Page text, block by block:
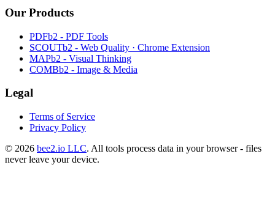
Our Products
PDFb2 - PDF Tools
SCOUTb2 - Web Quality · Chrome Extension
MAPb2 - Visual Thinking
COMBb2 - Image & Media
Legal
Terms of Service
Privacy Policy
© 2026 bee2.io LLC. All tools process data in your browser - files
never leave your device.
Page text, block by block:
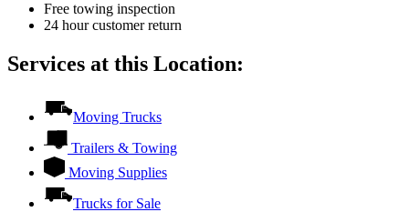
Free towing inspection
24 hour customer return
Services at this Location:
Moving Trucks
Trailers & Towing
Moving Supplies
Trucks for Sale
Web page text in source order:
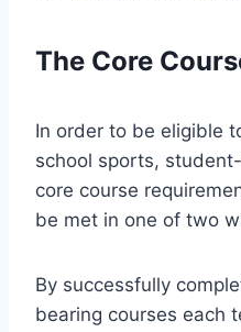
The Core
In order to be eligible
school sports,
core course
be met in one of two
By successfully
bearing courses each
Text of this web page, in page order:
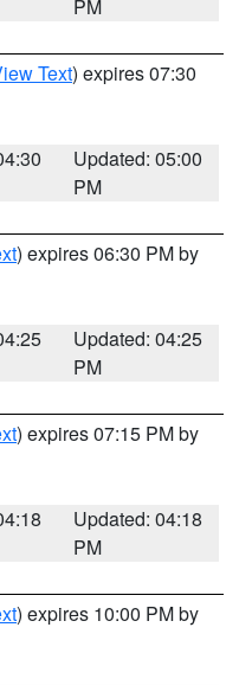
PM
Text) expires 07:30
Updated: 05:00
PM
) expires 06:30 PM by
Updated: 04:25
PM
) expires 07:15 PM by
Updated: 04:18
PM
) expires 10:00 PM by
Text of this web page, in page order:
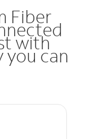
Fiber
with
you can
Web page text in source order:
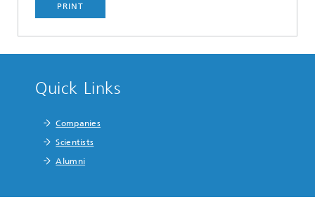
PRINT
Quick Links
Companies
Scientists
Alumni
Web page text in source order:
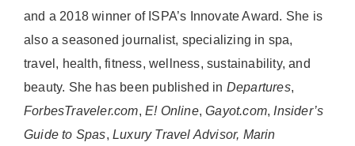
and a 2018 winner of ISPA’s Innovate Award. She is
also a seasoned journalist, specializing in spa,
travel, health, fitness, wellness, sustainability, and
beauty. She has been published in Departures,
ForbesTraveler.com,E! Online,Gayot.com, Insider’s
Guide to Spas, Luxury Travel Advisor, Marin
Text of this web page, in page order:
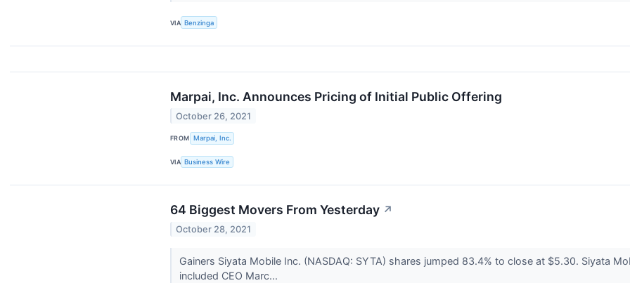
VIA Benzinga
Marpai, Inc. Announces Pricing of Initial Public Offering
October 26, 2021
FROM Marpai, Inc.
VIA Business Wire
64 Biggest Movers From Yesterday ↗
October 28, 2021
Gainers Siyata Mobile Inc. (NASDAQ: SYTA) shares jumped 83.4% to close at $5.30. Siyata
included CEO Marc...
══════════
**Problem requirements**
Write every record out again exactly as written. Pictures don't belong in the copy.

**Written answer**
Page text, block by block:
Our Products
PDFb2 - PDF Tools
SCOUTb2 - Web Quality · Chrome Extension
MAPb2 - Visual Thinking
COMBb2 - Image & Media
Legal
Terms of Service
Privacy Policy
© 2026 bee2.io LLC. All tools process data in your browser - files
never leave your device.
Page text, block by block:
Free towing inspection
24 hour customer return
Services at this Location:
Moving Trucks
Trailers & Towing
Moving Supplies
Trucks for Sale
Web page text in source order:
The Core
In order to be eligible
school sports,
core course
be met in one of two
By successfully
bearing courses each
Text of this web page, in page order:
PM
Text) expires 07:30
Updated: 05:00
PM
) expires 06:30 PM by
Updated: 04:25
PM
) expires 07:15 PM by
Updated: 04:18
PM
) expires 10:00 PM by
Text of this web page, in page order:
Fiber
with
you can
Web page text in source order:
PRINT
Quick Links
Companies
Scientists
Alumni
Web page text in source order:
and a 2018 winner of ISPA’s Innovate Award. She is
also a seasoned journalist, specializing in spa,
travel, health, fitness, wellness, sustainability, and
beauty. She has been published in Departures,
ForbesTraveler.com,E! Online,Gayot.com, Insider’s
Guide to Spas, Luxury Travel Advisor, Marin
Text of this web page, in page order:
VIA Benzinga
Marpai, Inc. Announces Pricing of Initial Public Offering
October 26, 2021
FROM Marpai, Inc.
VIA Business Wire
64 Biggest Movers From Yesterday ↗
October 28, 2021
Gainers Siyata Mobile Inc. (NASDAQ: SYTA) shares jumped 83.4% to close at $5.30. Siyata
included CEO Marc...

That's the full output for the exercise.